Alan Shimel: Hi, everyone, this is Alan Shimel, staging-devopsy.kinsta.cloud, here for another DevOps Chat. Our guest on this episode of the chat is a good friend of ours, Hayden Lindsey, VP, Enterprise DevOps at IBM. Hi, Hayden, welcome to DevOps Chat.
Hayden Lindsey: Hi, Alan. Good to be with you again.
Shimel: Good to have you here. Hayden, it’s a big day—big day for the folks over at the IBM Enterprise team. It’s the general availability of z14 today, isn’t it?
Lindsey: It sure is. Yes, we announced this back in the middle of July and we’ve now been making our products available. A lot of mine were available the latter part of last week, and now the box itself, GA, today. So—a big day.
Shimel: Fantastic. And Hayden, just—you know, our audience being so focused on DevOps, they may not realize the full scale of what the z14 release is about. What it is, it’s a combination of hardware—as you mentioned, a new box. There’s a ton of software, there’s a tone of integration—it’s just chockfull of all kinds of goodies. Can you give us kind of a—at a high level, the scope of z14?
Lindsey: Sure. And I think what you see is the result of pulling software, both middleware and tools, from the various divisions that we used to have like Rational and WebSphere and moving those into a single z or mainframe focused brand.
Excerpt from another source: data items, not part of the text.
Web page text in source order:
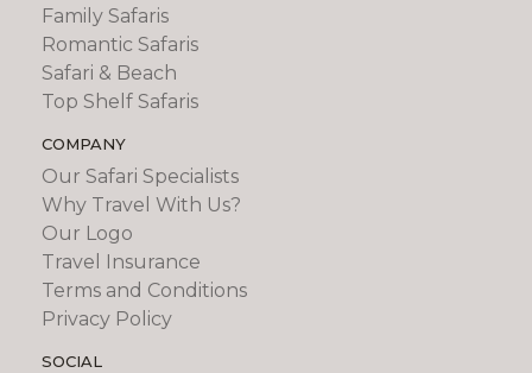
Family Safaris
Romantic Safaris
Safari & Beach
Top Shelf Safaris
COMPANY
Our Safari Specialists
Why Travel With Us?
Our Logo
Travel Insurance
Terms and Conditions
Privacy Policy
SOCIAL
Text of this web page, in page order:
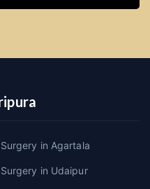
in Agartala
in Udaipur
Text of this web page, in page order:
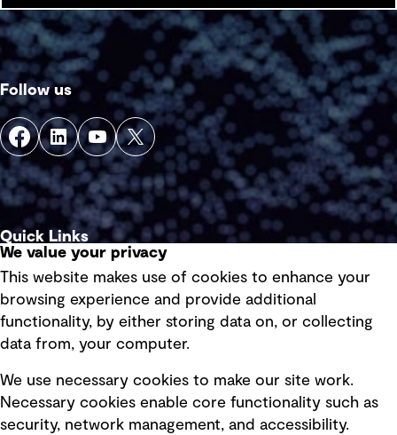
Follow us
Quick Links
Privacy policy
Board statements
Selected policies
Modern slavery statement
We value your privacy
This website makes use of cookies to enhance your
browsing experience and provide additional
functionality, by either storing data on, or collecting
data from, your computer.
We use necessary cookies to make our site work.
Necessary cookies enable core functionality such as
security, network management, and accessibility.
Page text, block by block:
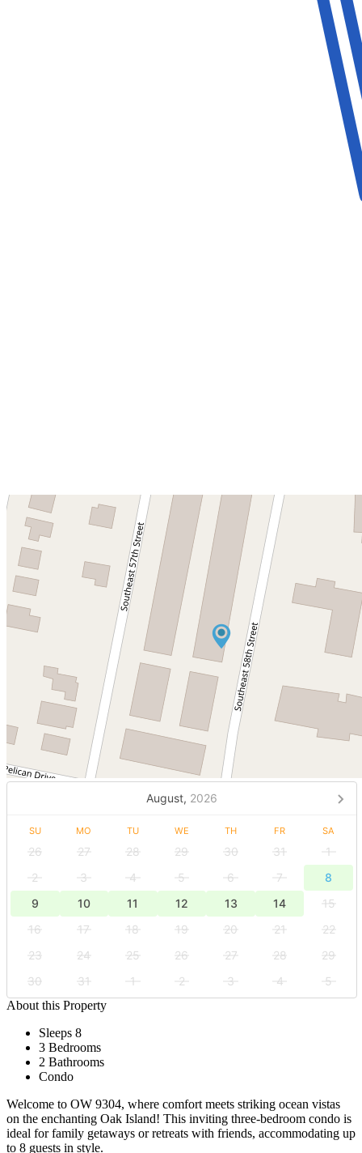
August, 2026
SU MO TU WE TH FR SA
26 27 28 29 30 31
1
2
3 4 5 6 7
8
9
10 11 12 13 14
15
16
17 18 19 20 21
22
23
24 25 26 27 28
29
30
31 1 2 3 4
5
About this Property
Sleeps 8
3 Bedrooms
2 Bathrooms
Condo
Welcome to OW 9304, where comfort meets striking ocean vistas
on the enchanting Oak Island! This inviting three-bedroom condo is
ideal for family getaways or retreats with friends, accommodating up
to 8 guests in style.
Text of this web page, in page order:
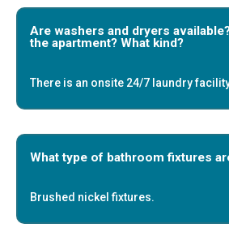
Are washers and dryers
the apartment? What kind?
There is an onsite 24/7 laundry
What type of bathroom fixtures
Brushed nickel fixtures.
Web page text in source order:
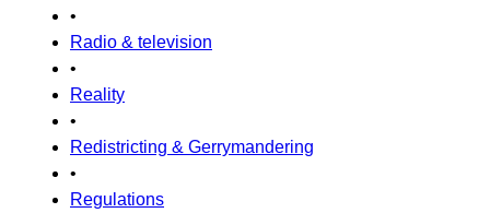
•
Radio & television
•
Reality
•
Redistricting & Gerrymandering
•
Regulations
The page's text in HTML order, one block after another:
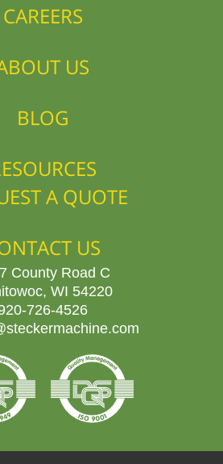
CAREERS
US
BLOG
A QUOTE
US
County Road C
WI 54220
726-4526
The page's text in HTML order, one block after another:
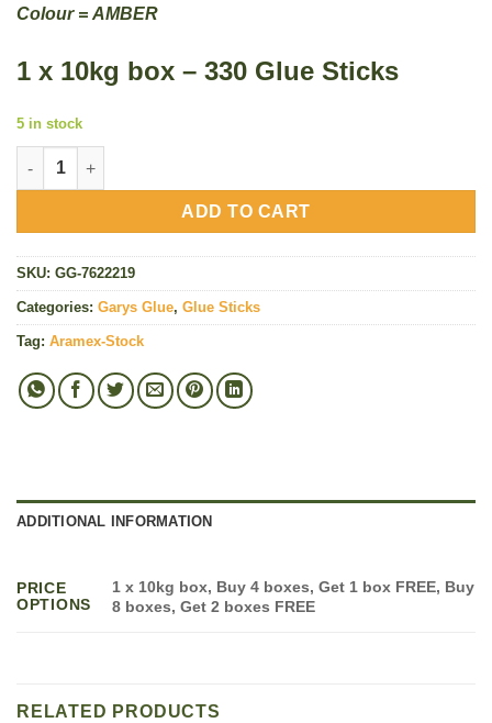
Colour = AMBER
1 x 10kg box – 330 Glue Sticks
5 in stock
Gary's Hot Glue Sticks (Large 10kg Pack) - 330 Amber Sticks
ADD TO CART
SKU: GG-7622219
Categories: Garys Glue, Glue Sticks
Tag: Aramex-Stock
ADDITIONAL INFORMATION
PRICE
OPTIONS
1 x 10kg box, Buy 4 boxes, Get 1 box FREE, Buy
8 boxes, Get 2 boxes FREE
RELATED PRODUCTS
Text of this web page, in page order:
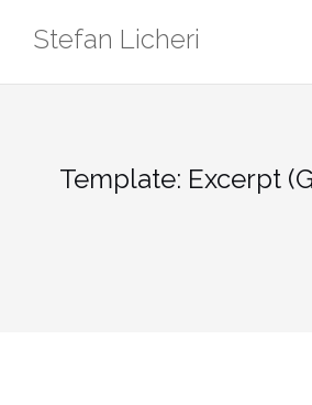
Stefan Licheri
Template: Excerpt
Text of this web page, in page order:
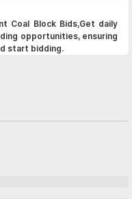
Coal Block Bids,Get daily
opportunities, ensuring
start bidding.
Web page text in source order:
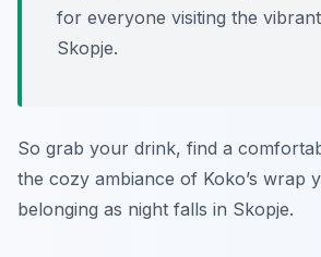
for everyone visiting the
Skopje.
So grab your drink, find a
the cozy ambiance of Koko’s wrap
belonging as night falls in Skopje.
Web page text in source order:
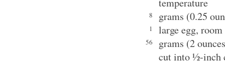
temperature
8 grams (0.25
1 large egg,
56
grams (2
cut into ½-inch
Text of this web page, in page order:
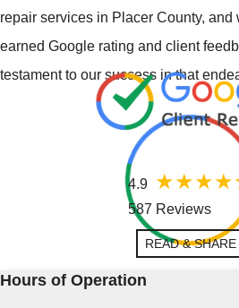
repair services in Placer County,
earned Google rating and client
testament to our success in that
4.9
587 Reviews
READ & SHARE
Hours of Operation
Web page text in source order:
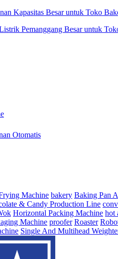
Kapasitas Besar untuk Toko
Pemanggang Besar untuk
Otomatis
Machine bakery Baking Pan
& Candy Production Line
Horizontal Packing Machine hot
Machine proofer Roaster
Single And Multihead
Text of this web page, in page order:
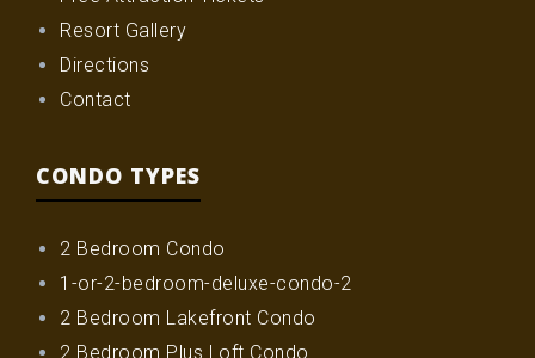
Resort Gallery
Directions
Contact
CONDO TYPES
2 Bedroom Condo
1-or-2-bedroom-deluxe-condo-2
2 Bedroom Lakefront Condo
2 Bedroom Plus Loft Condo
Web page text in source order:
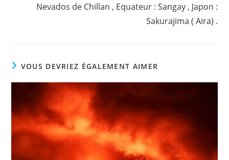
Nevados de Chillan , Equateur : Sangay , Japon :
Sakurajima ( Aira) .
VOUS DEVRIEZ ÉGALEMENT AIMER
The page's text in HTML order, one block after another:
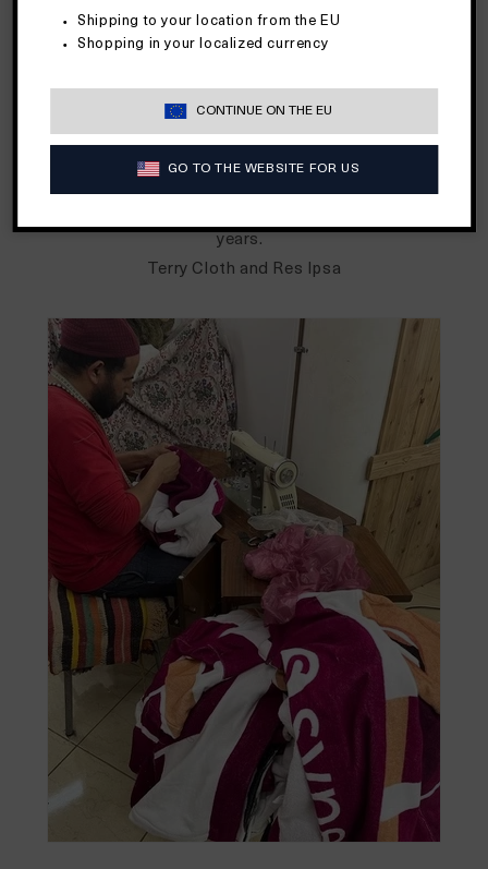
Shipping to your location from the EU
Shopping in your localized currency
CONTINUE ON THE EU
GO TO THE WEBSITE FOR US
Beginning in the late 1970's, terry cloth was famously
dresses, shirts, shorts and more for all to wear for all
occasions. Terry was the talk of town all for its sense of
a waves across fashion houses and the public again in the
years.
Terry Cloth and Res Ipsa
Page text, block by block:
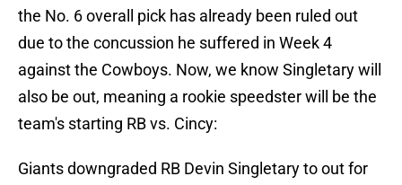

And so, in contrast to most prior hardware releases where you’d be hearing about the speeds and feeds and, you know, the z13 had the fastest processor of any box on the planet—this time, the focus is more on the entire solution that involves both hardware as well as software and tools. And so I think—we worked on that, we did design thinking, we had sponsor users, we did the whole nine yards form the hardware up through the operating system, middleware, and tools, and I think that made a big difference.
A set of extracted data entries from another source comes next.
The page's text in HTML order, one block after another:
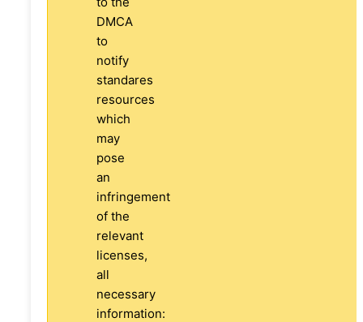
DMCA
to
notify
standares
resources
which
may
pose
an
infringement
of the
relevant
licenses,
all
necessary
information:
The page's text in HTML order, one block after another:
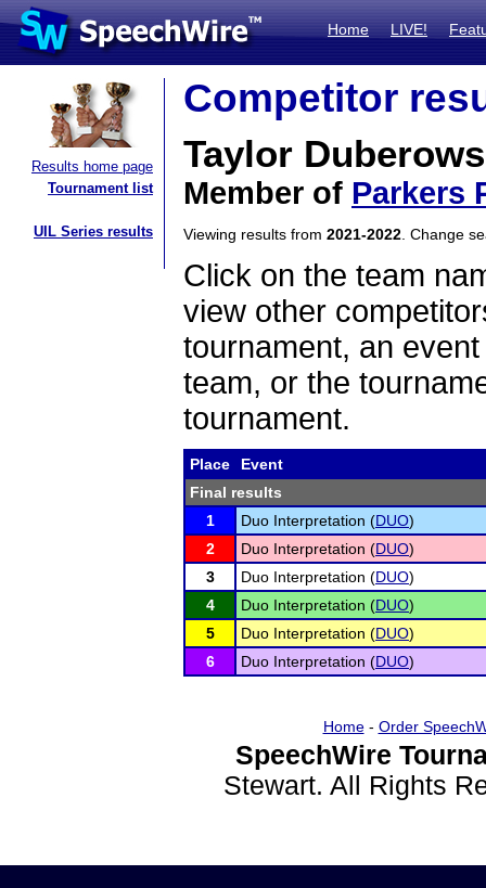
Home LIVE!
Results home page
Tournament list
UIL Series results
Competitor
Taylor
Member of Parkers
Viewing results from 2021-2022 . Change
Click on the team
view other
tournament, an
team, or the
tournament.
Place
Event
Final results
1
Duo Interpretation (DUO)
2
Duo Interpretation (DUO)
3
Duo Interpretation (DUO)
4
Duo Interpretation (DUO)
5
Duo Interpretation (DUO)
6
Duo Interpretation (DUO)
Home- Order
SpeechWire
Stewart. All Rights
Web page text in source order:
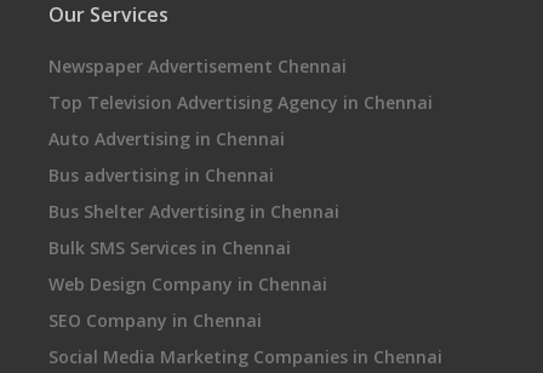
Our Services
Newspaper Advertisement Chennai
Top Television Advertising Agency in Chennai
Auto Advertising in Chennai
Bus advertising in Chennai
Bus Shelter Advertising in Chennai
Bulk SMS Services in Chennai
Web Design Company in Chennai
SEO Company in Chennai
Social Media Marketing Companies in Chennai
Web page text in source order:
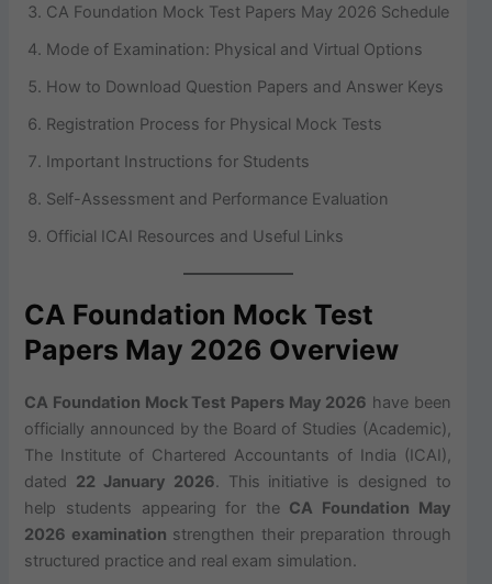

And so this time, for example, we have something called pervasive encryption. We all know how important security is, we all hear about these breaches that are happening—Experion being the most, or Equifax being the latest one. And, of all of the records that have been stolen, and I think it’s something like 9,000,000,000 since 2013—only 4 percent are encrypted. And this new mainframe lets you encrypt 100 percent of the data with no impact to performance. So, that’s just—that’s one example. Clearly, there’s hardware stuff there, but there’s also middleware that had to be involved in making this solution. So, that’s an example—it’s really cool.
Shimel: That’s actually a big example, Hayden, because you know what? Encryption has been around—I mean, I spent 20 years in the security space and encryption has been around for most of that. The problem was the hit you took on performance when you encrypted and then had to decrypt and re-encrypt just the latency and—
Lindsey: And the programmer had to do it. [Laughter] Or the database administrator had to set it up for the database, but then what about when it was being used in the application? And so that was—this is what is being solved, where you don’t have the time inhibitor of people doing it, and then you also don’t have the performance impact where it makes a system unusable.
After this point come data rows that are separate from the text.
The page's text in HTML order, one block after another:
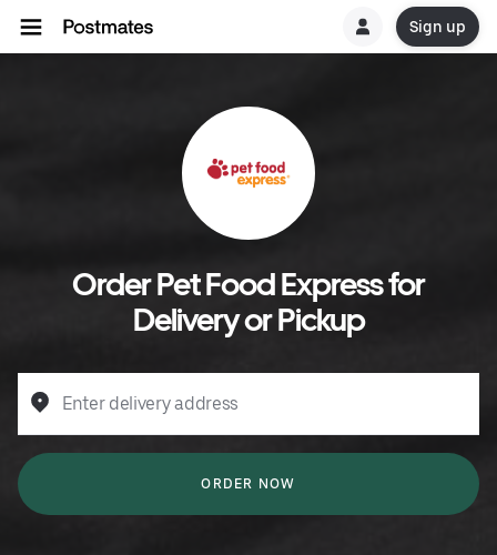
Sign up
Order Pet Food Express for
Delivery or Pickup
Enter delivery address
ORDER NOW
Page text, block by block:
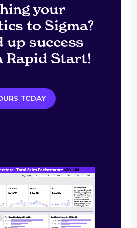
your
to Sigma?
up success
Rapid Start!
TODAY
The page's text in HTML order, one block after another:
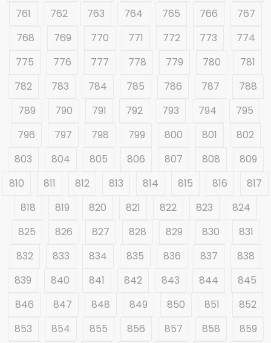
761
762 763 764 765 766
767
768
769 770 771 772 773
774
775
776 777 778 779 780
781
782
783 784 785 786 787
788
789
790 791 792 793 794
795
796
797 798 799 800 801
802
803
804 805 806 807 808
809
810
811 812 813 814 815 816
817
818
819 820 821 822 823
824
825
826 827 828 829 830
831
832
833 834 835 836 837
838
839
840 841 842 843 844
845
846
847 848 849 850 851
852
853
854 855 856 857 858
859
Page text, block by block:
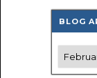
BLOG
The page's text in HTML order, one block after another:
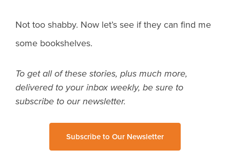
Not too shabby. Now let’s see if they can find me
some bookshelves.
To get all of these stories, plus much more,
delivered to your inbox weekly, be sure to
subscribe to our newsletter.
Subscribe to Our Newsletter
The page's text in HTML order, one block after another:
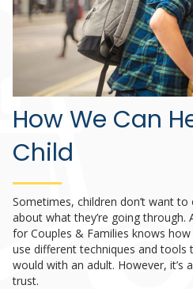
How We Can
Child
Sometimes, children don’t want
about what they’re going through.
for Couples & Families knows
use different techniques and
would with an adult. However, it’s
trust.
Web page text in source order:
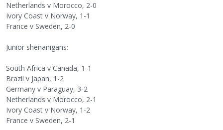
Netherlands v Morocco, 2-0
Ivory Coast v Norway, 1-1
France v Sweden, 2-0
Junior shenanigans:
South Africa v Canada, 1-1
Brazil v Japan, 1-2
Germany v Paraguay, 3-2
Netherlands v Morocco, 2-1
Ivory Coast v Norway, 1-2
France v Sweden, 2-1
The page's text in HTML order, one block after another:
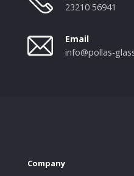
23210 56941
Email
info@pollas-
Company
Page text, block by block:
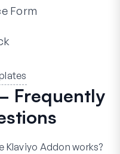
Form
Frequently
Klaviyo Addon works?
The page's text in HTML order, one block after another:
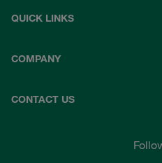
QUICK LINKS
COMPANY
CONTACT US
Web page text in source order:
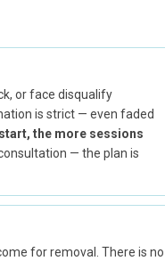
or face disqualify
is strict — even faded
the more sessions
— the plan is
for removal. There is no
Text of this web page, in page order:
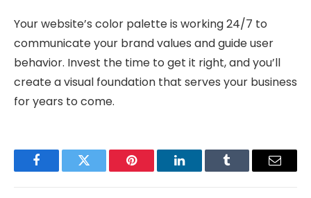
Your website’s color palette is working 24/7 to
communicate your brand values and guide user
behavior. Invest the time to get it right, and you’ll
create a visual foundation that serves your business
for years to come.
FacebookTwitter Pinterest LinkedInTumblr Email
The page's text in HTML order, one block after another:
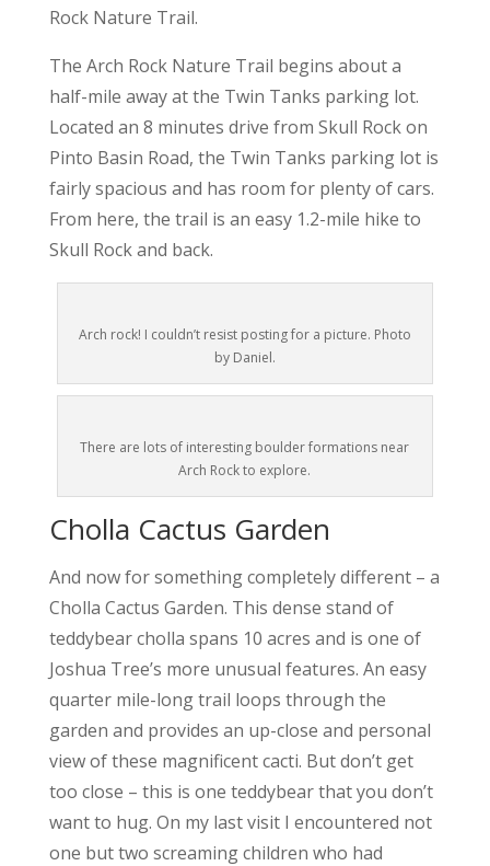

So, I think this could be really groundbreaking for the companies and the government agencies around the world that deal with sensitive data.
Shimel: Sure—and we all do now. Hayden, you said something else, though, that I wanted to key in on, and that is sort of moving away from the speeds and feeds, if you will, metrics of—you know, to measure the value of anything. And I worked with a woman once, and she used to call that bag diving. Right? You know, when you gotta start getting into the speeds and feeds to show the value of your product, you’re diving into your bag instead of talking the true value.
Lindsey: Right.
Shimel: So, I’m happy to see that that’s kind of the path that IBM is taking, talking about the value, but I also think it’s a result, as you said, of so much being added into here, right, from the design thinking around the entire release, if you will, to the integration with things like cloud, with the DevOps entire tool set and methodologies that IBM and others have developed.
This is so much more than just, “Oh, we put—this is the next iPhone with the faster processor.” This isn’t the next z with the faster processor, it’s much more than that. As I think I—maybe you said it earlier or maybe we talked about it off-mic. This is probably the most substantive release for z in at least a decade.
Lindsey: I think it is, and of course, the market will tell us if our aspirations come to bear or not, but I certainly think the encryption element is just—well, I think it’s phenomenal, and it could be very, very, very significant for virtually any company out there.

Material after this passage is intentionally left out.